DIRECTIONS: Leave out the pictures and output the data verbatim.

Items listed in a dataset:
------------------------------------------------------------
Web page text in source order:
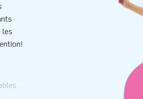
les
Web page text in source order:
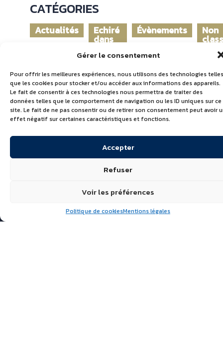
Gérer le consentement
Pour offrir les meilleures expériences, nous utilisons des technologies telles
que les cookies pour stocker et/ou accéder aux informations des appareils.
Le fait de consentir à ces technologies nous permettra de traiter des
données telles que le comportement de navigation ou les ID uniques sur ce
site. Le fait de ne pas consentir ou de retirer son consentement peut avoir
effet négatif sur certaines caractéristiques et fonctions.
Accepter
Refuser
Voir les préférences
Politique de cookiesMentions légales
CATÉGORIES
Actualités Echiré
dans
monde
Évènements Non
------------------------------------------------------------
OUTPUT FOR THIS TASK:
Web page text in source order:
les
Web page text in source order:
Gérer le consentement
Pour offrir les meilleures expériences, nous utilisons des technologies telles
que les cookies pour stocker et/ou accéder aux informations des appareils.
Le fait de consentir à ces technologies nous permettra de traiter des
données telles que le comportement de navigation ou les ID uniques sur ce
site. Le fait de ne pas consentir ou de retirer son consentement peut avoir
effet négatif sur certaines caractéristiques et fonctions.
Accepter
Refuser
Voir les préférences
Politique de cookiesMentions légales
CATÉGORIES
Actualités Echiré
dans
monde
Évènements Non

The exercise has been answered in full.